Previously I have both defended and condemned the supermarket Bicycle Shaped Object. On balance, I didn't see too much harm in them, even if they only provide a valuable lesson in getting what you pay for. And I've even been vindicated in my argument that they may work as a "gateway drug".

But then I tried to maintain a kid's Huffy that we'd been given. It was a nightmare. Just getting the brakes to align was an exercise in excruciating frustration. As it was a hard garbage find, I suppose I can't complain too much. (I hasten to add that I was not the hard garbage finder, merely the poor sap who had to maintain the thing when it was passed on to us. It is amusing to note that when it went out on our hard garbage pile—in pieces—some other unsuspecting victim took it away.)

I don't know how Huffy somehow manages to be so consistently crap, to embody crappiness in everything it does. It was not always so.

Case study

That might sound a bit negative and a bit harsh, but how else can you explain this bike?

Huffy Friction. What an inspired name.

I don't know the first thing about design, but even I can tell that this is a terrible bike. I mean, a curved seat tube can look really cool, but only when it's actually needed for wheel clearance. And when extra reinforcement is required to stop the seat tube from snapping off at the top tube, that's not good design. And when that seat tube is shifted so far that you need an extra post to mount the front derailleur, that's not good design. Those front shocks don't really look like they're up to much. And that sticker near the head stem on the top tube looks suspiciously like one of those ones that say "Not to be used for stunting or other hard riding"—if the bike's not up for it, why make it look like it is?

There are probably other design errors on this bike that I haven't noticed but even I can see that this bike is butt ugly.

Beauty and the grease

Unless you're into farm machinery, on most measures a mountain bike is a pretty ugly thing. But we love them because they do their job well, and from experience a mountain biker comes to appreciate what is beautiful in those chunky beasts. On the other hand, a Dutch step-through is self-evidently a beautiful object, and perfectly suited to it's task of urban transportation.
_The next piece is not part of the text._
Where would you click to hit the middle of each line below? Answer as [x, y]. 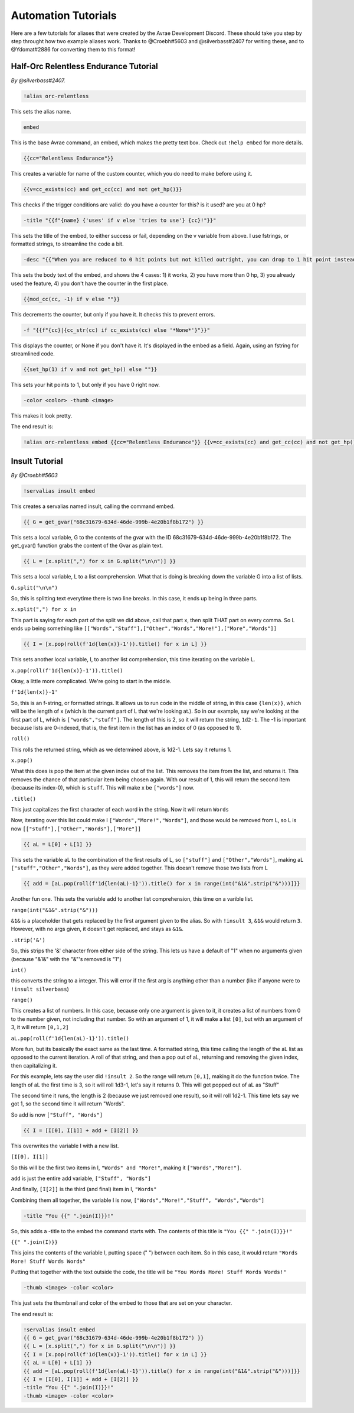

But it won't be the weapon of choice for a sporty weekend warrior, whose object of desire might be the Cervélo S3, or for the bike tourer who covets the Surly Long Haul Trucker.

The bicycle is one of those wonderful things that manages to combine beauty and function, even if one or both may be in the eye of the beholder.

Things that are both beautiful and functional delight us.
Things that are functional without beauty deliver for us.
Things that are beautiful without function distract us.
Things that are neither beautiful nor functional disappoint us.

And perhaps that's Huffy's biggest sin: there really is no excuse for making the noble bicycle into something so hopeless—and so damn unattractive.